# TASK BRIEF
Produce a verbatim transcript of the entries below, excluding pictures.
═══ MATERIAL SUPPLIED
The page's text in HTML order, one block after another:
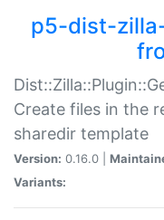
p5-dist-
Create files in the
sharedir template
Version: 0.16.0 |
Variants:
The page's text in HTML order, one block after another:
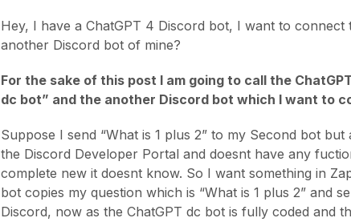
Hey, I have a ChatGPT 4 Discord bot, I want to connect
another Discord bot of mine?
For the sake of this post I am going to call the
dc bot” and the another Discord bot which I want to
Suppose I send “What is 1 plus 2” to my Second bot
the Discord Developer Portal and doesnt have any
complete new it doesnt know. So I want something in
bot copies my question which is “What is 1 plus 2” and
Discord, now as the ChatGPT dc bot is fully coded and
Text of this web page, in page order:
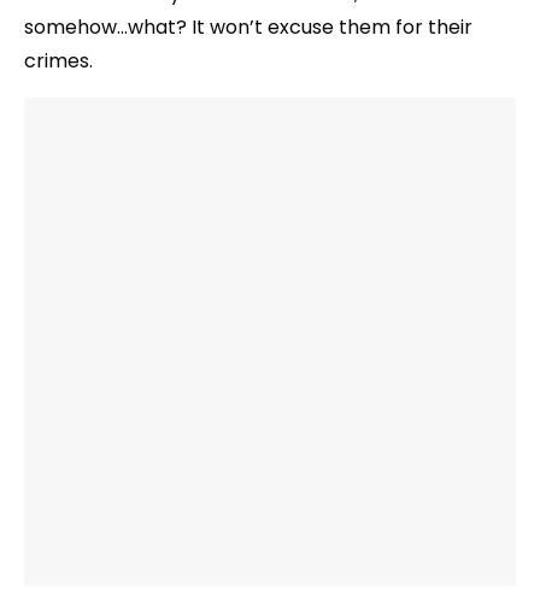
somehow…what? It won’t excuse them for their
crimes.
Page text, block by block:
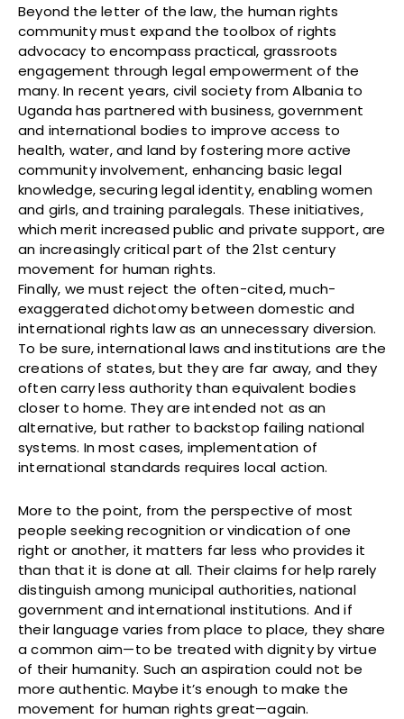
Beyond the letter of the law, the human rights
community must expand the toolbox of rights
advocacy to encompass practical, grassroots
engagement through legal empowerment of the
many. In recent years, civil society from Albania to
Uganda has partnered with business, government
and international bodies to improve access to
health, water, and land by fostering more active
community involvement, enhancing basic legal
knowledge, securing legal identity, enabling women
and girls, and training paralegals. These initiatives,
which merit increased public and private support, are
an increasingly critical part of the 21st century
movement for human rights.
Finally, we must reject the often-cited, much-
exaggerated dichotomy between domestic and
international rights law as an unnecessary diversion.
To be sure, international laws and institutions are the
creations of states, but they are far away, and they
often carry less authority than equivalent bodies
closer to home. They are intended not as an
alternative, but rather to backstop failing national
systems. In most cases, implementation of
international standards requires local action.
More to the point, from the perspective of most
people seeking recognition or vindication of one
right or another, it matters far less who provides it
than that it is done at all. Their claims for help rarely
distinguish among municipal authorities, national
government and international institutions. And if
their language varies from place to place, they share
a common aim—to be treated with dignity by virtue
of their humanity. Such an aspiration could not be
more authentic. Maybe it’s enough to make the
movement for human rights great—again.
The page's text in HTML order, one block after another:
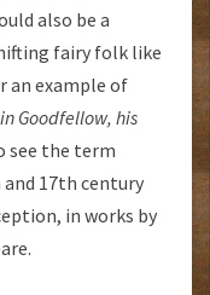
also be a
fairy folk like
an example of
Goodfellow, his
see the term
17th century
in works by
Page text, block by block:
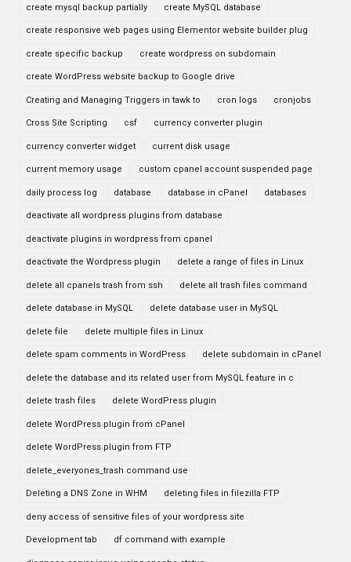
create mysql backup partially create MySQL database
create responsive web pages using Elementor website builder plug
create specific backup create wordpress on subdomain
create WordPress website backup to Google drive
Creating and Managing Triggers in tawk to cron logs cronjobs
Cross Site Scripting csf currency converter plugin
currency converter widget current disk usage
current memory usage custom cpanel account suspended page
daily process log database database in cPanel databases
deactivate all wordpress plugins from database
deactivate plugins in wordpress from cpanel
deactivate the Wordpress plugin delete a range of files in Linux
delete all cpanels trash from ssh delete all trash files command
delete database in MySQL delete database user in MySQL
delete file delete multiple files in Linux
delete spam comments in WordPress delete subdomain in cPanel
delete the database and its related user from MySQL feature in c
delete trash files delete WordPress plugin
delete WordPress plugin from cPanel
delete WordPress plugin from FTP
delete_everyones_trash command use
Deleting a DNS Zone in WHM deleting files in filezilla FTP
deny access of sensitive files of your wordpress site
Development tab df command with example
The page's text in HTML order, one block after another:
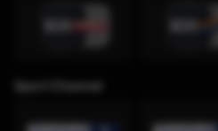
Sport Channel
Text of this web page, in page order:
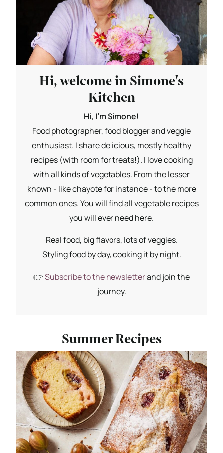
══════
# YOUR SOLUTION
The page's text in HTML order, one block after another:
p5-dist-
Create files in the
sharedir template
Version: 0.16.0 |
Variants:
The page's text in HTML order, one block after another:
Hey, I have a ChatGPT 4 Discord bot, I want to connect
another Discord bot of mine?
For the sake of this post I am going to call the
dc bot” and the another Discord bot which I want to
Suppose I send “What is 1 plus 2” to my Second bot
the Discord Developer Portal and doesnt have any
complete new it doesnt know. So I want something in
bot copies my question which is “What is 1 plus 2” and
Discord, now as the ChatGPT dc bot is fully coded and
Text of this web page, in page order:
somehow…what? It won’t excuse them for their
crimes.
Page text, block by block:
Beyond the letter of the law, the human rights
community must expand the toolbox of rights
advocacy to encompass practical, grassroots
engagement through legal empowerment of the
many. In recent years, civil society from Albania to
Uganda has partnered with business, government
and international bodies to improve access to
health, water, and land by fostering more active
community involvement, enhancing basic legal
knowledge, securing legal identity, enabling women
and girls, and training paralegals. These initiatives,
which merit increased public and private support, are
an increasingly critical part of the 21st century
movement for human rights.
Finally, we must reject the often-cited, much-
exaggerated dichotomy between domestic and
international rights law as an unnecessary diversion.
To be sure, international laws and institutions are the
creations of states, but they are far away, and they
often carry less authority than equivalent bodies
closer to home. They are intended not as an
alternative, but rather to backstop failing national
systems. In most cases, implementation of
international standards requires local action.
More to the point, from the perspective of most
people seeking recognition or vindication of one
right or another, it matters far less who provides it
than that it is done at all. Their claims for help rarely
distinguish among municipal authorities, national
government and international institutions. And if
their language varies from place to place, they share
a common aim—to be treated with dignity by virtue
of their humanity. Such an aspiration could not be
more authentic. Maybe it’s enough to make the
movement for human rights great—again.
The page's text in HTML order, one block after another:
also be a
fairy folk like
an example of
Goodfellow, his
see the term
17th century
in works by
Page text, block by block:
create mysql backup partially create MySQL database
create responsive web pages using Elementor website builder plug
create specific backup create wordpress on subdomain
create WordPress website backup to Google drive
Creating and Managing Triggers in tawk to cron logs cronjobs
Cross Site Scripting csf currency converter plugin
currency converter widget current disk usage
current memory usage custom cpanel account suspended page
daily process log database database in cPanel databases
deactivate all wordpress plugins from database
deactivate plugins in wordpress from cpanel
deactivate the Wordpress plugin delete a range of files in Linux
delete all cpanels trash from ssh delete all trash files command
delete database in MySQL delete database user in MySQL
delete file delete multiple files in Linux
delete spam comments in WordPress delete subdomain in cPanel
delete the database and its related user from MySQL feature in c
delete trash files delete WordPress plugin
delete WordPress plugin from cPanel
delete WordPress plugin from FTP
delete_everyones_trash command use
Deleting a DNS Zone in WHM deleting files in filezilla FTP
deny access of sensitive files of your wordpress site
Development tab df command with example
The page's text in HTML order, one block after another:
Sport Channel
Text of this web page, in page order:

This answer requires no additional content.